When I go through Apache Software Foundation, most attractive and most relevant projects I see for me are Hadoop and Hive. Hadoop is an open source platform that offers highly optimized distributed processing and distributed storage that can be configured with inexpensive infrastructure. Scalability is one of the key advantages related to Hadoop, it can be started with few number of servers and can be scaled out to thousands without any issue.
What is Hive now? Hive is a supporting project that was originally developed by Facebook, as an abstraction layer on top of MapReduce model. In order to understand Hive, MapReduce has to be understood.
MapReduce is a solution for scaling
data processing which is one of main components of Hadoop. This means that it helps to do parallel data processing using multiple machines in Hadoop (or HDFS). It is considered as a framework as it is used for writing programs for distributed data processing.

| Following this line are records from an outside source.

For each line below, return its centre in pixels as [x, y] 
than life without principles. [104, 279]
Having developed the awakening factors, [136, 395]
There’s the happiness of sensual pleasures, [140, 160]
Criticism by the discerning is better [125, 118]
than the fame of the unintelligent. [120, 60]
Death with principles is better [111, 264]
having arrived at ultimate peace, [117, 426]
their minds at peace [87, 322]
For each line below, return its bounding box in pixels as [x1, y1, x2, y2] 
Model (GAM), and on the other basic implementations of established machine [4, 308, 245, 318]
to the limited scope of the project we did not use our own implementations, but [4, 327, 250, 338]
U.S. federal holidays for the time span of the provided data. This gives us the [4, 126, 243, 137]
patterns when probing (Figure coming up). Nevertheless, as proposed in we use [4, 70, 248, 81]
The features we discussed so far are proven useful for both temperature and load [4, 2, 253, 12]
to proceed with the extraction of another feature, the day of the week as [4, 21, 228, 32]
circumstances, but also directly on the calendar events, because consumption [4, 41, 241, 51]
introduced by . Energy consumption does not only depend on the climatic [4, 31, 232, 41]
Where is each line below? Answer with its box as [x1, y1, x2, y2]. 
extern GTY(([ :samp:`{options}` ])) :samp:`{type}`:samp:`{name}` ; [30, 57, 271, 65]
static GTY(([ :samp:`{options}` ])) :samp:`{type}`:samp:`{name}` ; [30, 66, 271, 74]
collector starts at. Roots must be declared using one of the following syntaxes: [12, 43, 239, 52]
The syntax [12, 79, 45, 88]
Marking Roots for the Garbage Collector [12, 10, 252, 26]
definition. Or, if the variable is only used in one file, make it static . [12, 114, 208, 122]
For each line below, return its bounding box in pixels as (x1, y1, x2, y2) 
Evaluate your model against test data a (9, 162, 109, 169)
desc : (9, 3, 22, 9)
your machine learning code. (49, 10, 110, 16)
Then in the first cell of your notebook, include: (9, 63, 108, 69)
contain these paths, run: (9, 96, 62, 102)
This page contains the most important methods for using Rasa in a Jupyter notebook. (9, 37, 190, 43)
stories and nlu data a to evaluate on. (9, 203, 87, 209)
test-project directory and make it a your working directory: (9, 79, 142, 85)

MapReduce programs requires two separate and distinct methods; Map and Reduce (optionally). Function related to these can be written using languages like Java, Perl and Python.

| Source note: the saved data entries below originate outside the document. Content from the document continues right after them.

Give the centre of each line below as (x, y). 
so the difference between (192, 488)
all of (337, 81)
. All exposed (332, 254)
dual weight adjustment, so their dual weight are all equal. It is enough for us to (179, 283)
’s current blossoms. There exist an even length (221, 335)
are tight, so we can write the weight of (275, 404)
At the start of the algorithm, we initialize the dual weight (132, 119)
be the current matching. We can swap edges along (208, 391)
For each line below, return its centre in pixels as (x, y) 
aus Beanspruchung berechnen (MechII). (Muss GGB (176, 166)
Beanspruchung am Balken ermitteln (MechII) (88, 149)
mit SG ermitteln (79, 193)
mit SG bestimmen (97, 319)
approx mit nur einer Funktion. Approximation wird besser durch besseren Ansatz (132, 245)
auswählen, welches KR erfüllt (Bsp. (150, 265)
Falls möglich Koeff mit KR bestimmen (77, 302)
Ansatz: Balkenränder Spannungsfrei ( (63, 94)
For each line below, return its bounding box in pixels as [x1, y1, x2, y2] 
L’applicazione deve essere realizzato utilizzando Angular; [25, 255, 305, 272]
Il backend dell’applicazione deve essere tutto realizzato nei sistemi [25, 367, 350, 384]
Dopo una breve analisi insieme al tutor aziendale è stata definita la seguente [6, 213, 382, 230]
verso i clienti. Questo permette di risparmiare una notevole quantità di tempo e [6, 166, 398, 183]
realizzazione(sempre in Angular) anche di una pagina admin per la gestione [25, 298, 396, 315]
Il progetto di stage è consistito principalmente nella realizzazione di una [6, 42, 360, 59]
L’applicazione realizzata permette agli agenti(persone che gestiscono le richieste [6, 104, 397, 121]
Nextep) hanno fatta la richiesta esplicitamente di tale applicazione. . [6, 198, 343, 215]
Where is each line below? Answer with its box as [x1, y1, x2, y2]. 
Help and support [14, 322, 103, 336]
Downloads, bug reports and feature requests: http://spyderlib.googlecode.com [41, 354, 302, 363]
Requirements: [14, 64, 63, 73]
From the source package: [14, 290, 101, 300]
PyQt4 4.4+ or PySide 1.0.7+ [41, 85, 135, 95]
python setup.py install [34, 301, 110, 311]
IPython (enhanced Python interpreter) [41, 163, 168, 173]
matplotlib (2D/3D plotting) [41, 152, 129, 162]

When it comes to a complex MapReduce implementation, many who do data analysis including database engineers find difficultly because languages to be used are not much familiar for them. Not only that there are some other constraints like time it takes time for implementing, complexities, and less re-usability. This made Facebook team to implement Hive.

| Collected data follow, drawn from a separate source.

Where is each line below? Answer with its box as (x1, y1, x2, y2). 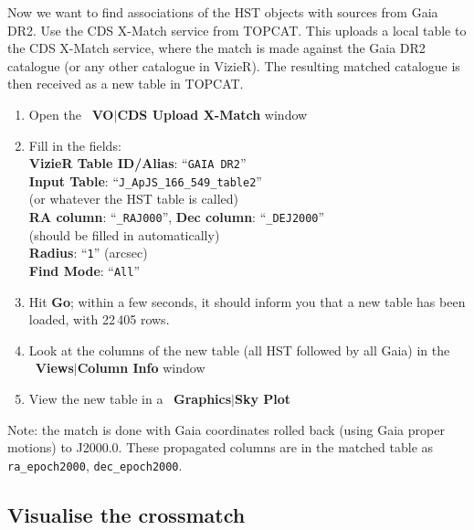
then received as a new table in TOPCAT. (7, 74, 244, 93)
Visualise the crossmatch (7, 500, 246, 528)
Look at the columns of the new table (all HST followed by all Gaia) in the (28, 340, 450, 359)
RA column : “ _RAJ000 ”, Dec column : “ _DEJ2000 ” (28, 207, 325, 227)
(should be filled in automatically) (28, 225, 220, 244)
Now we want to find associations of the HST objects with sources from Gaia (7, 3, 438, 21)
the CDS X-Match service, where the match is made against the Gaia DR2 (7, 38, 426, 58)
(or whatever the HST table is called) (28, 189, 238, 208)
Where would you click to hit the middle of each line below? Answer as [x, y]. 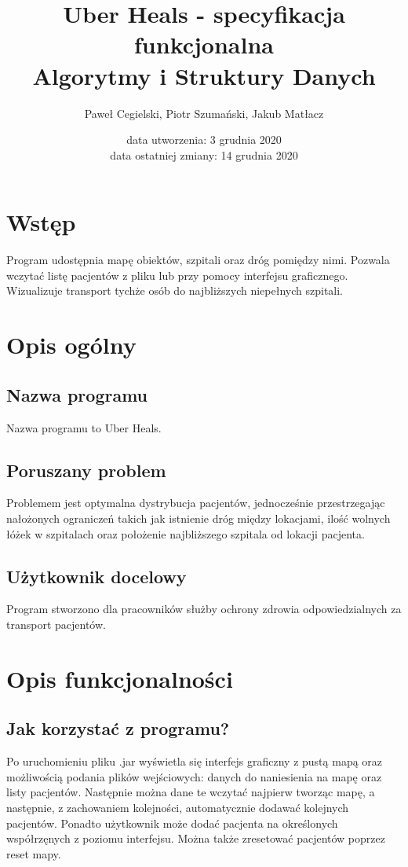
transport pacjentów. [56, 624]
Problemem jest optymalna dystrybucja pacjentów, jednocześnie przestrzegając [196, 503]
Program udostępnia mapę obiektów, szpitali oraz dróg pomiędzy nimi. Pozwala [198, 260]
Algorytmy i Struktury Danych [204, 75]
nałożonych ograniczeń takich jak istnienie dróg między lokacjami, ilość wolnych [199, 518]
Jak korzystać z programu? [118, 728]
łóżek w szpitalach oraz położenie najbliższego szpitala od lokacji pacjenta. [186, 533]
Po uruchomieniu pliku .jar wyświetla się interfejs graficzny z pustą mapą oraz [195, 761]

Hive is data warehouse infrastructure built on top of Hadoop. It provides SQL-Like language called HiveQL allowing us to query data files in HDFS for processing data using familiar SQL-Like techniques. This converts our SQL commands to MapReduce jobs, hence we do not need to worry about MapReduce implementation.
What is Hive Database? Even though it appears as a relational database we are familiar with, it is not. It is just a name that can be used for grouping set of tables created, or it can be considered as
namespace (like we used to group our classes, methods in .Net). When a hive database is created, it creates a folder with the name given suffixing
.db. If the location is not specified, it will be created in
/hive/warehouse folder, else folder will created in the given location in HDFS. For example, following code will create a folder called
sales.db inside the
/hive/wearehouse folder.
CREATE DATABASE sales;
What is Hive Table? It uses similar concept. When we create a table with relational database management systems, it creates a container for us with constraints we added like columns, data types, rules, and allows us to add records matching with constraints added. But Hive table does not create a container for us like that, it creates a schema on top of a data file we have placed in HDFS, or data files we are supposed to place as it uses
schema-on-read not
schema-on-write (read this What is Schema-on-write and Schema-on-Read?).
Hive supports two types of tables:
Hive Managed Table and
External Table. Hive Managed Tables creates a sub folder in side the database folder with a schema. And later we can place files into the folder, this is how
record-insert process works though Hive does not offer interactive queries like
INSERT, UPDATE, DELETE. Managed tables are maintained by Hive, dropping the table will drop files placed too.
External Table helps us to create a schema for reading data in files.
Location clause is required when an external non-partitioned table is created pointing the folder that holds data files.
Here is an example for a managed table
USE sales;
CREATE TABLE customer
(
customerid int
, name string
)
ROW FORMAT DELIMITED
FIELDS TERMINATED BY ‘|’
LINES TERMINATED BY ‘\n’
STORED AS TEXTFILE;
Here is an example for an external table
CREATE EXTERNAL TABLE customer
(
customerid int
, name string
)
ROW FORMAT DELIMITED
FIELDS TERMINATED BY ‘|’
LINES TERMINATED BY ‘\n’
STORED AS TEXTFILE
LOCATION '/xyz/abc/lmn';
Once the table is created, SQL-Like queries can be used for accessing data in files.
Let's see more on these with samples in future posts.